WHAT IS NEEDED: Reproduce the listing below as it stands. Leave out each image.

SOURCE RECORDS:
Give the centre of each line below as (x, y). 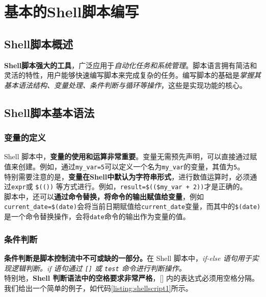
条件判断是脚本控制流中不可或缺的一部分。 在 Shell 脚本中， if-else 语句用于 (128, 258)
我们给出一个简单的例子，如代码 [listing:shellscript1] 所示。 (98, 288)
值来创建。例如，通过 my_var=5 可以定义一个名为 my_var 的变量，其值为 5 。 (124, 166)
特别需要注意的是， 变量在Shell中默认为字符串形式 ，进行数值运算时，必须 (127, 176)
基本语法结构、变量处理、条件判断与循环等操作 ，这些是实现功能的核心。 (125, 85)
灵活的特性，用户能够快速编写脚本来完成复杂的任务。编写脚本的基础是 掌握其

THE ANSWER:
Give the centre of each line below as (x, y). 
条件判断是脚本控制流中不可或缺的一部分。 在 Shell 脚本中， if-else 语句用于 (128, 258)
我们给出一个简单的例子，如代码 [listing:shellscript1] 所示。 (98, 288)
值来创建。例如，通过 my_var=5 可以定义一个名为 my_var 的变量，其值为 5 。 (124, 166)
特别需要注意的是， 变量在Shell中默认为字符串形式 ，进行数值运算时，必须 (127, 176)
基本语法结构、变量处理、条件判断与循环等操作 ，这些是实现功能的核心。 (125, 85)
灵活的特性，用户能够快速编写脚本来完成复杂的任务。编写脚本的基础是 掌握其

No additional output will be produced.